A avaliação do índice de felicidade, do relatório mundial de felicidade 2019, foi feita com base na Cantril Self-Anchoring Striving Scale (Cantril, 1965) que consiste num questionário de autorresposta que pede aos respondentes que pensem numa escada e avaliem as suas vidas atuais de 0 a 10. Em que, 0 equivale a, “a pior vida possível” e 10, “a melhor vida possível” (Helliwell, Layard & SachsWorld, 2019).
Os dados obtidos para Portugal, mostram que houve uma evolução no bem-estar da população nacional em 2019, uma vez que este ano nos encontramos em 66º lugar num universo de 156 países, enquanto que em 2018 ocupávamos a 77ª posição no ranking.
Em relação às variáveis do estudo, o país conseguiu subir em quase todas, em particular no critério que mede a expectativa de uma vida saudável, foi aqui que Portugal conseguiu o ranking mais elevando, alcançando o 22º lugar. Em relação às variáveis, perceção de corrupção e índice de generosidade, Portugal regista o pior desempenho, surgido em 135ª lugar e 122ª lugar no ranking, respetivamente.
Os países nórdicos como a Finlândia, Dinamarca, Noruega, Islândia, Holanda, Suíça e Suécia, lideram o topo da tabela.
A liberdade para fazer escolhas e a generosidade têm grande influência no afeto positivo, levando os autores a inferir que as emoções positivas desempenham um papel importante nas avaliações de vida. Ou seja, a liberdade e a generosidade têm grande impacto no afeto positivo, o que, por sua vez, tem um grande impacto nas avaliações da vida.

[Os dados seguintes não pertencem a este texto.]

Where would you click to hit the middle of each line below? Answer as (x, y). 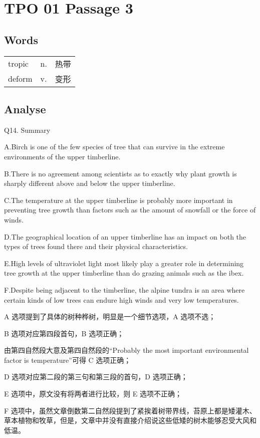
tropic (18, 64)
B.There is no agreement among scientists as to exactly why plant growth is (120, 173)
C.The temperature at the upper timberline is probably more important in (118, 200)
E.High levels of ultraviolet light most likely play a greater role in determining (124, 263)
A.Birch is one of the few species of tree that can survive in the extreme (114, 147)
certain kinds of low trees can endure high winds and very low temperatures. (121, 299)
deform (20, 79)
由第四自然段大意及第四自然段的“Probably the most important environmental (126, 350)

Indivíduos com níveis elevados de afeto positivo, fazem avaliações de vida mais elevadas (Helliwell, Layard & SachsWorld, 2019).
O afeto negativo é significativamente reduzido pelo apoio social, liberdade para fazer escolha e ausência de corrupção (Helliwell, Layard & SachsWorld, 2019).
Em relação à variável generosidade, os autores do relatório reconhecem que a maioria das pesquisas sobre generosidade e felicidade tem limitações metodológicas. A maior parte dos estudos realizados são correlacionais, o que não permite retirar conclusões causais. Os autores dão como exemplo: se as pessoas que contribuem mais para caridade reportarem maior felicidade, pode ser tentador concluir que fazer caridade aumenta a felicidade. Mas também é possível, que pessoas mais felizes sejam mais propensas a fazer caridade. Ou seja, as pessoas que fazem doações podem ser mais ricas, e a riqueza delas, não as doações, pode fazê-las felizes. Neste sentido apontam a necessidade de mais estudos, com amostras superiores às realizadas até ao momento (Helliwell, Layard & SachsWorld, 2019).
As respostas de mais de um milhão de pessoas em 130 países, pesquisadas pela Gallup World Poll, indicam que a generosidade financeira, que foi medida com o valor doado para caridade no último mês, é um dos seis principais indicadores de satisfação com a vida, em todo o mundo. Várias experiências apoiam a possibilidade de que a relação entre gastos pró-sociais e felicidade pode ser identificados na maior parte dos seres humanos. (Helliwell, Layard & SachsWorld, 2019).
Outro benefício apontado no relatório é o voluntariado. Uma grande quantidade de estudos correlacionais mostrou, segundo os autores, que investir tempo a ajudar os outros está associado a benefícios emocionais para o voluntário. A pesquisa documentou uma associação robusta entre o voluntariado, maior satisfação com a vida, afeto positivo e redução da depressão. É possível que as diferenças demográficas entre voluntários e não-voluntários expliquem as diferenças observadas no bem-estar. Por exemplo, as mulheres são mais propensas, do que os homens, a fazer voluntariado e a obter maior satisfação com atividades comunitárias. Os autores também colocaram a hipótese de que os benefícios do voluntariado são impulsionados pelo fato de que, quem pratica voluntariado, são pessoas mais sociáveis, do que as que não praticam voluntariado. Ou seja, é possível que não exista uma relação única, entre voluntariado e bem-estar (Helliwell, Layard & SachsWorld, 2019).
Apesar de existirem evidências de uma associação confiável entre voluntariado e bem-estar subjetivo em estudos correlacionais, existem poucas evidências de um relacionamento causal. Dada a escassez de estudos experimentais em larga escala, suficientemente capacitados para explorar essa questão, são necessários mais estudos. Descobertas recentes apontam que, indivíduos pertencentes a grupos de risco obtêm maiores benefícios do voluntariado, sugerindo que essas podem ser as amostras mais frutíferas para estudos adicionais (Helliwell, Layard & SachsWorld, 2019).
A relação entre o voluntariado e o bem-estar parece ser universal e transcultural (Helliwell, Layard & SachsWorld, 2019).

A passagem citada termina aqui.